Gillian's illuminated eyes in The Fury are, in fact, symptoms of a dark, destructive power (which ends up exploding John Cassavetes' character). But in Domino (2019), already in the final sprint of his career, the director addresses head-on, and not through analogy, the issue of the fabrication of images as a terrorist act.

4.1. The great witness

The unusual Brazilian title for Roy Baker's film, Only God as a witness, is tempting: if the original A Night to Remember suggests an inner gaze in a literal translation, "a night to remember" would evoke the act of scrutinizing memory in the flow of time, the version chosen for our market aims at the opposite, at the definitive external point of view, that of the Creator. It is prudent not to get too attached to this delirious version, but to embrace its new analogy, at least for a moment: the title takes away from the lookout Fleet and his companion on the topsail their very reason for being. If they are the eyes of the ship and are excluded from the condition of witnesses, then they are nothing.

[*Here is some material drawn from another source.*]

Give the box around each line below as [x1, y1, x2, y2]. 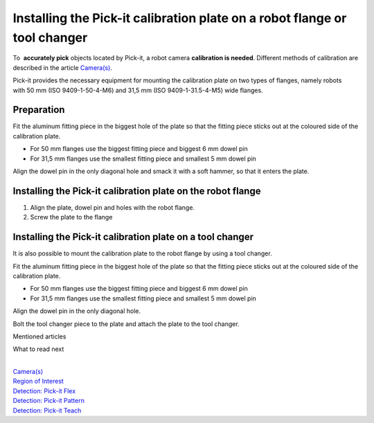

Or, to be more fair with the possible intentions of those responsible for the version, it adds a religious aspect to the shipwreck. 50. God, to the incomprehension of human beings, only observes the great tragedy. In other words, the effects of his own design. The divine point of view is the gaze of the Creator, but in cinematic jargon it is also the technical name for a camera angle (elevated, in extreme low-angle). De Palma's use of this resource should not seem, at this point, like anything new.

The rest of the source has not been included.